# Applets und Oracle-Treiber



## Sial (17. Aug 2004)

Hallo!

Ich hab ein Problem und nach stundenlanger Suche im Netz konnte ich nicht viel darüber finden.
Drum frag ich euch und hoffe sehr, dass mir jemand weiterhelfen kann.

Ich hab ein Applet erstellt das auf eine Oracle-Datenbank zugreift.
Im JBuilder funktioniert es auch.
Jetzt scheint es aber so, als würde der Browser o. die Java VM den Oracle-Treiber
nicht kennen.
Es kommt die Meldung "Fehler beim Laden des Java-Applets" und
Konsole gibt mir folgende Fehlermeldung:
"java.lang.NoClassDefFoundError: oracle/jdbc/OracleDriver...."

Ich hab schon gelesen, dass man den Treiber irgendwie im HTML-Code übergeben kann.
Vernüftiges Beispiel konnte ich allerdings keines finden.

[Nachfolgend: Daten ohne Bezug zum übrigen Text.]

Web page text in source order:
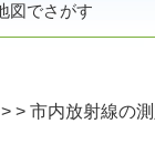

Ich sag schon mal Danke im Voraus!

lg, Sial


----------



## L-ectron-X (17. Aug 2004)

Ich kenne mich eigentlich gut mit Applets aus. Dort sehe ich zunächst keine Möglichkeit, Dir zu helfen.
Aber ich übergebe Dich mal an die "Kollegen" der Datenbank-Abteilung. :wink: 
*herüber ruf* "Nollarioooooo....?!"


----------



## Sial (18. Aug 2004)

Hallo!

Das Problem hat sich erledigt.
Trotzdem danke.

Lg Sial


----------